Here are five easy rules to help keep the energy in the room positive, constructive, and directed where it belongs: on the work.

1. Matters of aesthetic opinion need no logical justification.

Insecurity lies at the root of the urge to package a subjective idea with a fanciful, detailed, and tenuous justification. The only result of this strategy is that you’ll end up so fully invested in your own self-indulgent rationale as to become closed-minded and inflexible. Creative impulses need not be rational. Embrace that.

2. If you’re going to shoot down someone else’s work, come prepared with a better alternative.

In some cases, it’s entirely fair if your better alternative is simply to do nothing. For example, “I don’t think this tambourine overdub improves the song” is a completely fair position. But before you say “the lyrics in the chorus aren’t working for me,” make sure you’re able to suggest something you feel would work better.

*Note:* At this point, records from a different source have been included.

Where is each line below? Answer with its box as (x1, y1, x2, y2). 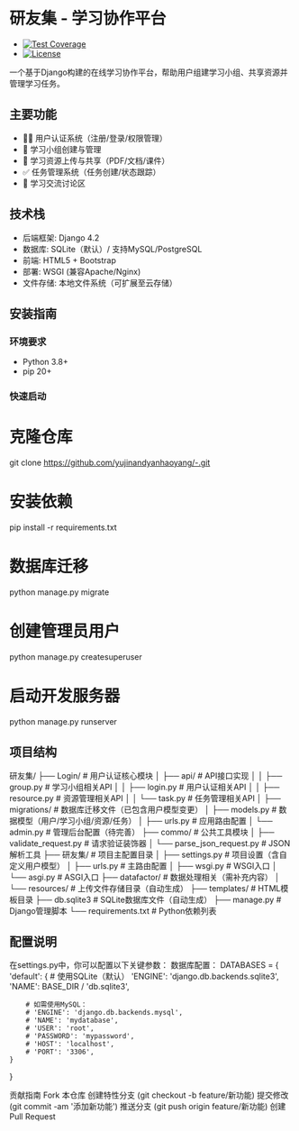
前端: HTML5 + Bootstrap (22, 254, 117, 266)
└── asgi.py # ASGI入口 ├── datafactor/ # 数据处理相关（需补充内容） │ (9, 871, 281, 882)
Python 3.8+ (22, 357, 69, 368)
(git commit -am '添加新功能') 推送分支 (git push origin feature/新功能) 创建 (9, 1101, 286, 1112)
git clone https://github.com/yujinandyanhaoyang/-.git (9, 457, 211, 469)
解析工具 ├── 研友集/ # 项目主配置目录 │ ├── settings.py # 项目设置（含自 (9, 849, 288, 860)
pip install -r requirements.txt (9, 522, 117, 533)
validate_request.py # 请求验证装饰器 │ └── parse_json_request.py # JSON (9, 837, 291, 848)
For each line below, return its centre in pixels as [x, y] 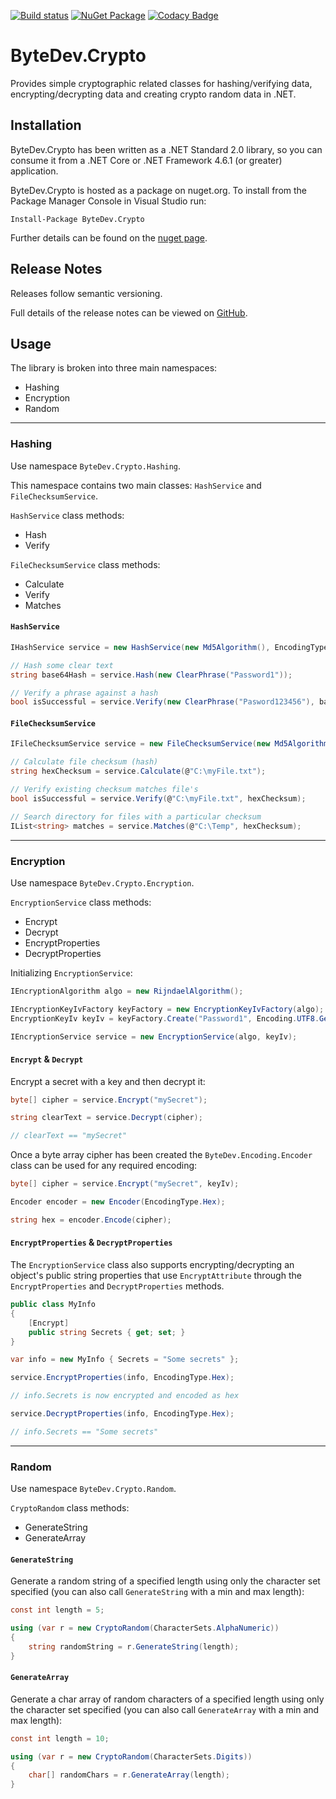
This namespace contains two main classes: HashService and [136, 485]
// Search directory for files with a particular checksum [136, 816]
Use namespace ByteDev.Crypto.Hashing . [96, 466]
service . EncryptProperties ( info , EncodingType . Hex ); [122, 1378]
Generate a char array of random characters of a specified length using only [167, 1699]
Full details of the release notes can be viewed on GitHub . [129, 312]
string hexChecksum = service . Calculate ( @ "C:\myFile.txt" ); [138, 771]
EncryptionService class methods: [81, 902]
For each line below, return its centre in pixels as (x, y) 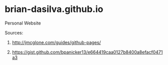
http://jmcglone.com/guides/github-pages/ (56, 42)
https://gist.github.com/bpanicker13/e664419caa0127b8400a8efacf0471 (87, 52)
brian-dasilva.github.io (54, 9)
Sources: (14, 32)
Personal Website (23, 23)
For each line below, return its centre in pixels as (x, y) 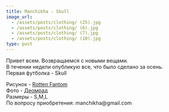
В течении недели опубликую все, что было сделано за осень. (84, 66)
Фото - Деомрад (27, 90)
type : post (19, 44)
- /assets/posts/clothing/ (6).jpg (55, 28)
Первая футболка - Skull (36, 73)
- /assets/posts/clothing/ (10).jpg (56, 38)
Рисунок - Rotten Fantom (37, 84)
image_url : (19, 17)
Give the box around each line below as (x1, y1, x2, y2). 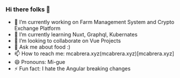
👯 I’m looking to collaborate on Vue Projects (14, 38, 121, 45)
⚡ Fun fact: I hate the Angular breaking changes (14, 65, 131, 72)
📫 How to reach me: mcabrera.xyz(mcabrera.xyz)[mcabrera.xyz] (14, 50, 175, 57)
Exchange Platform (14, 25, 60, 32)
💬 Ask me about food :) (14, 43, 70, 50)
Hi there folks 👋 (5, 5, 51, 13)
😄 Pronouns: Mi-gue (14, 59, 66, 66)
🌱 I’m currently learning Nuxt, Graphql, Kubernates (14, 31, 138, 38)
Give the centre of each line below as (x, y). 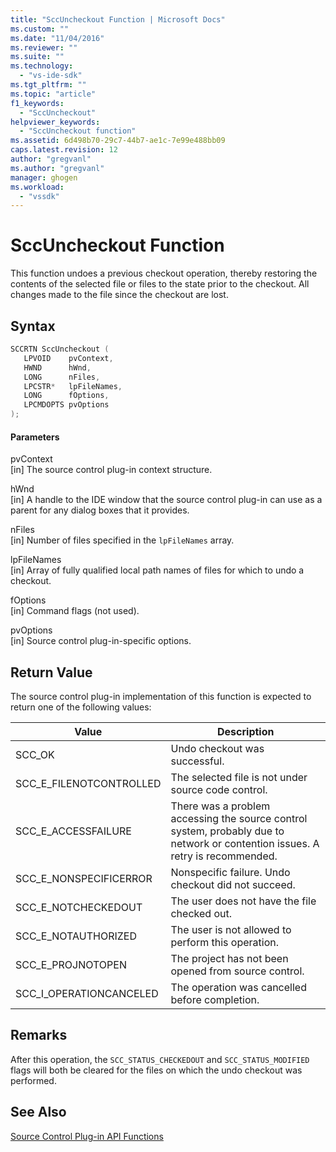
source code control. (219, 790)
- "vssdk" (39, 196)
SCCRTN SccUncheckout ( (60, 349)
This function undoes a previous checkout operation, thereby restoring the (164, 273)
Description (246, 732)
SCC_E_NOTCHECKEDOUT (79, 908)
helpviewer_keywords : (55, 122)
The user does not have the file (243, 901)
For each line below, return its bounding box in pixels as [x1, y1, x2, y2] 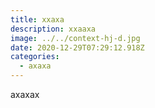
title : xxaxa [10, 14, 65, 25]
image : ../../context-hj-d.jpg [10, 33, 141, 43]
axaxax [10, 89, 40, 100]
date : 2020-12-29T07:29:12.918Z [10, 42, 145, 53]
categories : [10, 52, 60, 62]
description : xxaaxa [10, 24, 97, 34]
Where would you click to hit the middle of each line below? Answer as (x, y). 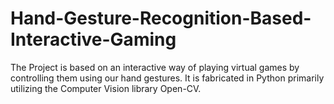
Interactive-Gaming (93, 39)
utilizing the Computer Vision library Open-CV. (106, 88)
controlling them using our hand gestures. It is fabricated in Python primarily (167, 78)
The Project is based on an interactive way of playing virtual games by (155, 67)
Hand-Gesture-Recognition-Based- (161, 18)
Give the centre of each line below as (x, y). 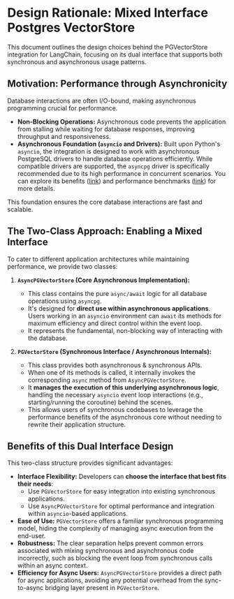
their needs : (35, 484)
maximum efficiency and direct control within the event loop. (115, 323)
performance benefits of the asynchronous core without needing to (125, 417)
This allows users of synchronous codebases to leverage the (115, 409)
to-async (30, 588)
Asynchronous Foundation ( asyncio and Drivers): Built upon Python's (119, 144)
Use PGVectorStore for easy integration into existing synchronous (121, 491)
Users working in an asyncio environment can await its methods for (125, 316)
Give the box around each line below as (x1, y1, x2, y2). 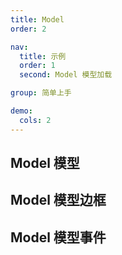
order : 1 (19, 61, 56, 71)
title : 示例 (19, 51, 67, 61)
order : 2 (10, 24, 47, 34)
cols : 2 (19, 115, 52, 125)
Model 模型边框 (10, 192, 107, 209)
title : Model (10, 14, 65, 25)
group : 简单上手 (10, 88, 72, 98)
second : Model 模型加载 (19, 70, 113, 80)
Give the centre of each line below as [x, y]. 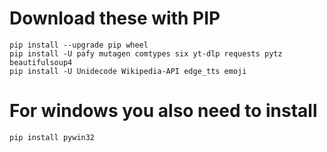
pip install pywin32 [52, 137]
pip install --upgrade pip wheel [79, 45]
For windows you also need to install [163, 111]
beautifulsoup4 [41, 62]
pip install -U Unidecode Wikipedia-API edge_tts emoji [128, 71]
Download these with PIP [115, 18]
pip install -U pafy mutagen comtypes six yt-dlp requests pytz [146, 53]
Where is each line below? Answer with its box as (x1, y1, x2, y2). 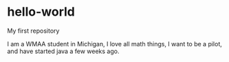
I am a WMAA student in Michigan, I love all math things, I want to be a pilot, (7, 40, 222, 48)
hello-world (7, 4, 76, 20)
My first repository (7, 27, 60, 35)
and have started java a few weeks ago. (7, 47, 120, 55)
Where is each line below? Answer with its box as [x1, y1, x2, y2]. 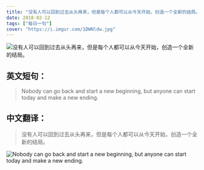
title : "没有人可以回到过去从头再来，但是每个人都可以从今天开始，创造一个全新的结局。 [6, 9, 201, 15]
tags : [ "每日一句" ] [6, 20, 52, 26]
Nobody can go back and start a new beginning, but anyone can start [21, 87, 196, 95]
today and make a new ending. [21, 94, 99, 102]
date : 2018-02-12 [6, 15, 51, 21]
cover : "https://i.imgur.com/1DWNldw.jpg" [6, 26, 116, 32]
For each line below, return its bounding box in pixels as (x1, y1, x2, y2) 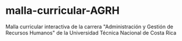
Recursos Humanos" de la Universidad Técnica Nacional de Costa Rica (5, 29, 177, 36)
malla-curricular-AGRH (5, 4, 120, 17)
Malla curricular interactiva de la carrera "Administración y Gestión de (5, 23, 174, 30)
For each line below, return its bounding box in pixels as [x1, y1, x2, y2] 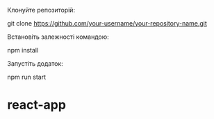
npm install [7, 46, 39, 54]
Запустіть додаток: [7, 59, 64, 68]
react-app [7, 97, 66, 113]
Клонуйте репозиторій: [7, 6, 75, 14]
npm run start [7, 73, 47, 81]
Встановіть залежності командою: [7, 33, 109, 41]
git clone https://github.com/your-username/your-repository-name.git [7, 19, 207, 27]
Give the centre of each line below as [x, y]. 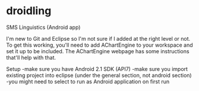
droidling [29, 11]
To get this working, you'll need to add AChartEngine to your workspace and [99, 45]
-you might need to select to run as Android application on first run [88, 82]
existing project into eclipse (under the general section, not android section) [99, 75]
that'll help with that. [31, 57]
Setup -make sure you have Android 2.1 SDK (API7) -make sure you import [97, 69]
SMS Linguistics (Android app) [43, 27]
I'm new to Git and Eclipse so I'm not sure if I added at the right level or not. [98, 38]
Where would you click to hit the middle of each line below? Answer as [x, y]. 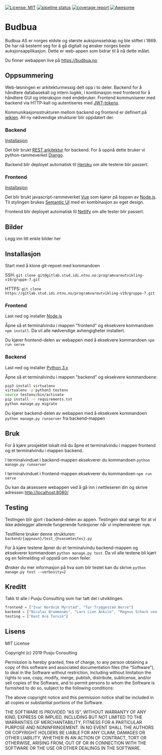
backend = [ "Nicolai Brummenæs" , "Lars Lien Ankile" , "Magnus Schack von [81, 612]
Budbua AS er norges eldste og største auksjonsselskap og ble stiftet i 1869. [81, 40]
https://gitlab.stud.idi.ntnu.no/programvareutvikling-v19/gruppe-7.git [80, 293]
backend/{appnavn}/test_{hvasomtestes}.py [49, 539]
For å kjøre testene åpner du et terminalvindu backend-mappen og [72, 548]
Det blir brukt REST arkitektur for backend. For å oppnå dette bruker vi [75, 150]
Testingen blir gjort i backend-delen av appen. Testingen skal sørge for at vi [81, 519]
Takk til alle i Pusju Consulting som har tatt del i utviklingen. [64, 599]
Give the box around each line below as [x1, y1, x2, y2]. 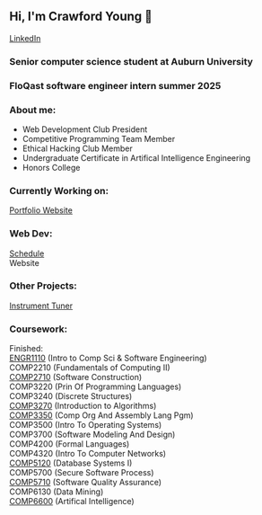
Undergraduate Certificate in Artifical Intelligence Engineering [22, 152, 251, 163]
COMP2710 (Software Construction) [9, 372, 143, 383]
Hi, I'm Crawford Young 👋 [9, 9, 153, 24]
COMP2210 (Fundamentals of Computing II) [9, 362, 170, 373]
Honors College [22, 162, 81, 173]
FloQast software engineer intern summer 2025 [9, 79, 222, 92]
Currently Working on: [9, 184, 109, 197]
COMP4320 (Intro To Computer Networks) [9, 448, 167, 459]
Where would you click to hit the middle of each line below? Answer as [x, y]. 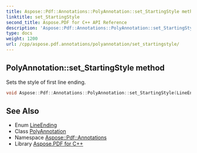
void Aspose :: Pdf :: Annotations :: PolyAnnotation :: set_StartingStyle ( [91, 93]
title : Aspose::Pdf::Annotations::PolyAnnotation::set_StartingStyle [93, 11]
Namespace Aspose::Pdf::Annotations [61, 138]
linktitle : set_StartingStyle [43, 17]
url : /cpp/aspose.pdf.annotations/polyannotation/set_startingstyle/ [93, 45]
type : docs [19, 33]
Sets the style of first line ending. [46, 82]
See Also [23, 111]
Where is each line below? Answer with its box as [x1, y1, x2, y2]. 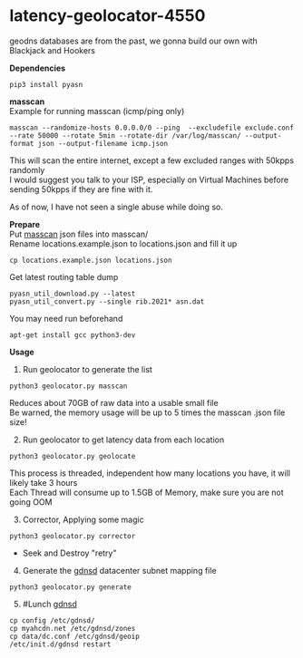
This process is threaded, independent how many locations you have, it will [9, 468, 290, 479]
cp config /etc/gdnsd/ [9, 615, 95, 625]
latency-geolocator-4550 [9, 5, 206, 26]
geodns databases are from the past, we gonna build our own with [9, 35, 259, 46]
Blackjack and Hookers [9, 44, 95, 55]
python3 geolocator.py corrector [9, 531, 136, 540]
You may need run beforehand [9, 313, 123, 324]
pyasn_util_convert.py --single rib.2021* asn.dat [9, 296, 205, 306]
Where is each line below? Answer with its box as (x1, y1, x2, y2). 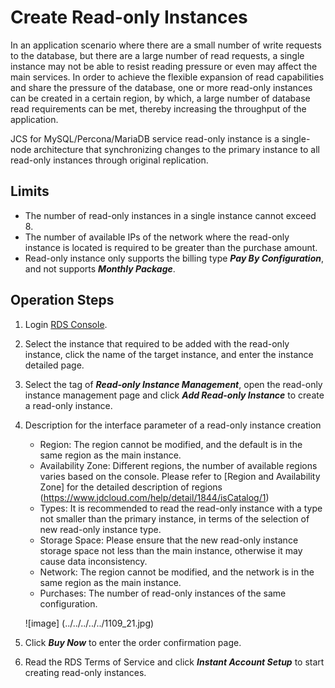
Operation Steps (10, 292, 115, 309)
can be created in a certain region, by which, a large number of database (10, 92, 311, 104)
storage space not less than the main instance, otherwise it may (39, 544, 303, 556)
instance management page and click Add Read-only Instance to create (24, 389, 325, 401)
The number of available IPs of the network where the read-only (24, 231, 290, 243)
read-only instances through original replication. (10, 154, 209, 166)
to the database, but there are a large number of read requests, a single (10, 49, 305, 61)
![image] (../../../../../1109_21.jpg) (24, 617, 155, 629)
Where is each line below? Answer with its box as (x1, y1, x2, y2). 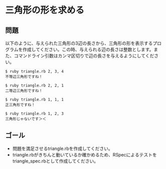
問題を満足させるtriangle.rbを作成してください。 (12, 145, 113, 151)
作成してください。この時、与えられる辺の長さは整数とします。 (22, 46, 154, 52)
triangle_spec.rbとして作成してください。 (12, 158, 99, 164)
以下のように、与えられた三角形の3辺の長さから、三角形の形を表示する (5, 40, 153, 46)
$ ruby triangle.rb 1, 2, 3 (5, 111, 64, 116)
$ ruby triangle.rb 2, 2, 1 (5, 83, 64, 88)
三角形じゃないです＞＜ (5, 116, 47, 121)
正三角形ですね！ (5, 102, 36, 107)
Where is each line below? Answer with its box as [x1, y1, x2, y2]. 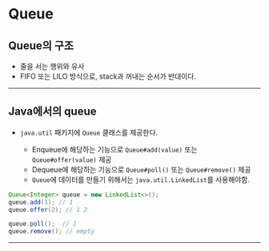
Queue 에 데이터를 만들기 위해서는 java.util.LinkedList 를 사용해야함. [31, 174, 251, 184]
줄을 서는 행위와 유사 [19, 62, 85, 71]
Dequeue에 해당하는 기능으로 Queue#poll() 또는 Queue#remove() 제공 [31, 164, 251, 174]
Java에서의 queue [8, 105, 98, 119]
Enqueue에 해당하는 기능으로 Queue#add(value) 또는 [31, 144, 198, 154]
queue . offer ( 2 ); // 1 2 [8, 205, 88, 213]
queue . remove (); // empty [8, 228, 94, 236]
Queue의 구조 [8, 38, 74, 52]
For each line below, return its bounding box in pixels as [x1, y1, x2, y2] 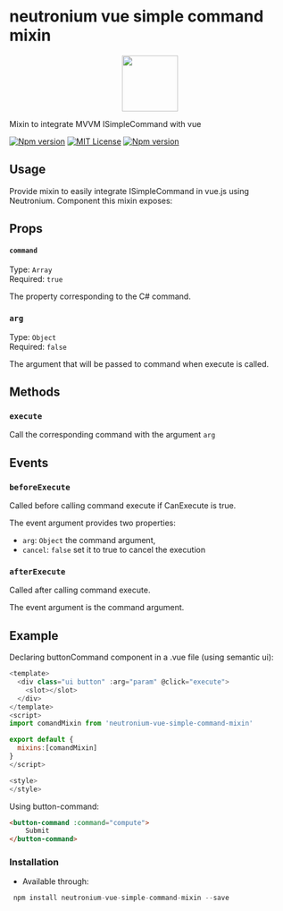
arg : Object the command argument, [21, 535, 156, 546]
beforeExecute [9, 481, 71, 492]
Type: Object [9, 331, 56, 342]
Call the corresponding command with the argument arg [9, 430, 216, 440]
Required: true [9, 274, 63, 285]
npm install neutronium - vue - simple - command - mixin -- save [12, 893, 229, 903]
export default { [9, 736, 74, 745]
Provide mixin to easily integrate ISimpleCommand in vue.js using [9, 185, 250, 196]
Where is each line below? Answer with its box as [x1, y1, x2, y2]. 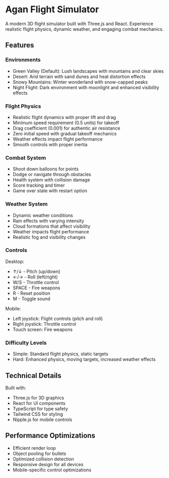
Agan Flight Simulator [5, 4, 100, 15]
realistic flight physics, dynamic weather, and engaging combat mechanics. [5, 26, 164, 32]
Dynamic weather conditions [12, 212, 73, 218]
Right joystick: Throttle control [12, 321, 77, 327]
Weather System [5, 201, 48, 208]
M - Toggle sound [12, 295, 51, 302]
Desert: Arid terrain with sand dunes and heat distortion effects [12, 73, 146, 79]
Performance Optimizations [5, 431, 95, 440]
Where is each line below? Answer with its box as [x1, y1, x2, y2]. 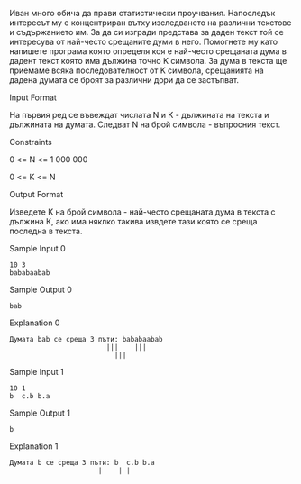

At a minimum, show a commitment to working toward improvement: “Something’s bugging me about that chord. What’s the top note you’re playing? I wonder if we could try a different voicing?”

3. Choose your battles.

When I begin a collaboration, I think of myself as having a fixed amount of “interpersonal capital” to spend. Each time I assert myself to disagree with someone, it costs me a bit. If I overspend, I’ll go into debt and become toxic to the project — I’ll be resented, and my opinion won’t carry any weight.

In extreme cases, the consequences of this can even be further-reaching. My professional reputation is something like a credit score, and persistent debt has the ability to follow me and make my life difficult in future projects. Save your capital for when it really matters. You have less than you think, and trust me when I say you do not want to carry a negative balance.

4. Do your best to avoid arguing against an idea that hasn’t been tried, even if you’re 100 percent sure it’s a bad idea.

You might be astonished at how often something that seems like it would never work actually turns out to be brilliant and unique. And even if it doesn’t, trying the idea will almost always make the answer apparent in a manner far faster and clearer than a battle of pretzel logic (see #1). If you try the idea and it’s an obvious flop, you’ve just saved valuable interpersonal capital for future differences of opinion (see #3).

On the other hand, if the idea in question would cost a massive amount of money or time, it’s fair to do a sober assessment and gently make a case against it.

5. Lead, follow, or get out of the way.

The best creative work rarely results from democratic processes. In most creative collaborations, one person will be the chief visionary at any given moment. If you’re not the one with the vision this time, recognize that, and do your best to understand what the leader’s aiming for.